(Items from a dataset)
═══

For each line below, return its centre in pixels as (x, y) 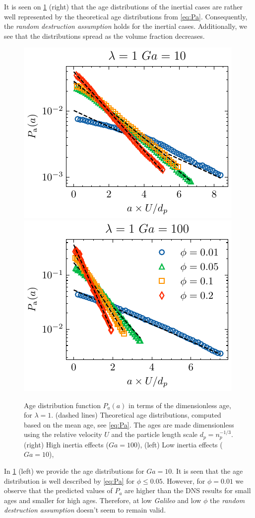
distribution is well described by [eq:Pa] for (69, 480)
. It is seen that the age (207, 471)
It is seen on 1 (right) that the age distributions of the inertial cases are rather (123, 6)
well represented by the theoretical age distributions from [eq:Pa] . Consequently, (126, 16)
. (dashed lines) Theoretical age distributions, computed (136, 415)
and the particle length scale (155, 434)
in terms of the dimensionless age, (180, 405)
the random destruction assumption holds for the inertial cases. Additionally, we (126, 26)
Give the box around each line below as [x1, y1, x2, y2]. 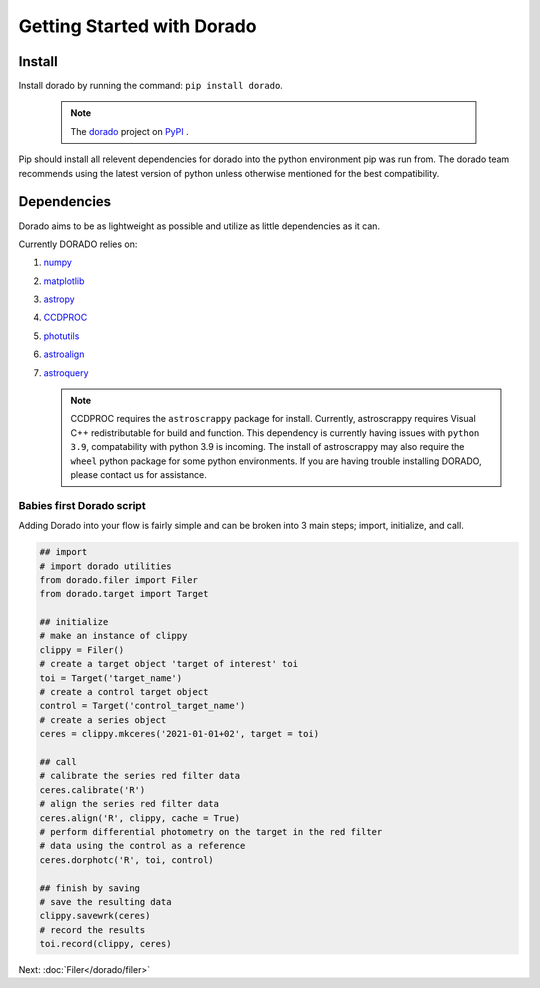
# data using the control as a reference [39, 840, 246, 852]
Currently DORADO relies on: [18, 238, 138, 250]
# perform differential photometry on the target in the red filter [39, 826, 383, 837]
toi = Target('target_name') [39, 672, 183, 684]
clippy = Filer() [39, 644, 125, 655]
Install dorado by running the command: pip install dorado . [18, 80, 284, 92]
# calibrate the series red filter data [39, 770, 240, 782]
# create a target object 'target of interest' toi [39, 658, 299, 670]

═══

Task details: Precisely those lines above that run from the line with "distribution is well" up to and including the line with "Install dorado by" are to be set down, with the pictures omitted.

Task result:
distribution is well described by [eq:Pa] for (69, 480)
. It is seen that the age (207, 471)
It is seen on 1 (right) that the age distributions of the inertial cases are rather (123, 6)
well represented by the theoretical age distributions from [eq:Pa] . Consequently, (126, 16)
. (dashed lines) Theoretical age distributions, computed (136, 415)
and the particle length scale (155, 434)
in terms of the dimensionless age, (180, 405)
the random destruction assumption holds for the inertial cases. Additionally, we (126, 26)
Give the box around each line below as [x1, y1, x2, y2]. 
# data using the control as a reference [39, 840, 246, 852]
Currently DORADO relies on: [18, 238, 138, 250]
# perform differential photometry on the target in the red filter [39, 826, 383, 837]
toi = Target('target_name') [39, 672, 183, 684]
clippy = Filer() [39, 644, 125, 655]
Install dorado by running the command: pip install dorado . [18, 80, 284, 92]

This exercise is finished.